Peter A. Diamond

by on October 11, 2010 at 7:11 am in Economics | Permalink

Here is Diamond's home page, here is Diamond on Wikipedia.  Diamond has been at MIT since 1970 and he is considered one of the bulwarks there, having produced many excellent students, including Bernanke and Andrei Shleifer.  Here is the bit of most current interest:

On April 29, 2010, Diamond was announced by Barack Obama as one of three nominees to fill the three vacancies then present on the Federal Reserve Board, along with Janet Yellen and Sarah Bloom Raskin.[5] On August 5 the Senate returned Diamond's nomination to the White House, effectively rejecting his nomination.
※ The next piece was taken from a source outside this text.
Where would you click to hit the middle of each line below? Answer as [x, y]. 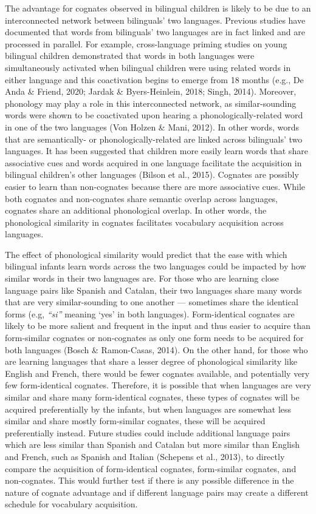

Ben Bernanke, the current Chairman of the Fed, was once a student of Diamond.

Some of Diamond's early work was in capital theory, as he outlined the conditions under which, in dynamic growth models, the level of capital could be inefficient.  Read this paper, from 1965, which is still his most frequently cited work.  It helped produce a standard framework for thinking about national debt and economic growth.

Diamond has contributed plenty to the theory of optimal taxation, in particular when linear commodity taxes are optimal and how to use the tax system for redistribution.  See this paper with James Mirrlees (also a Nobel Laureate) and also this one.  One implication is that taxing inputs often leads to more distortion than taxing outputs and you can think of this as one possible motivation for a consumption tax.

Here is Diamond's 1982 paper on macro and search theory, which I think of as his most influential.  The abstract is classic Diamond:

Equilibrium is analyzed by a simple barter model with identical risk-neutral agents where trade is coordinated by a stochastic matching process.  It is shown that there are multiple rational expectations equilibria, with all non-corner solution equilibria inefficient.  This implies that an economy with this type of trade friction does not have a unique rate of natural unemployment.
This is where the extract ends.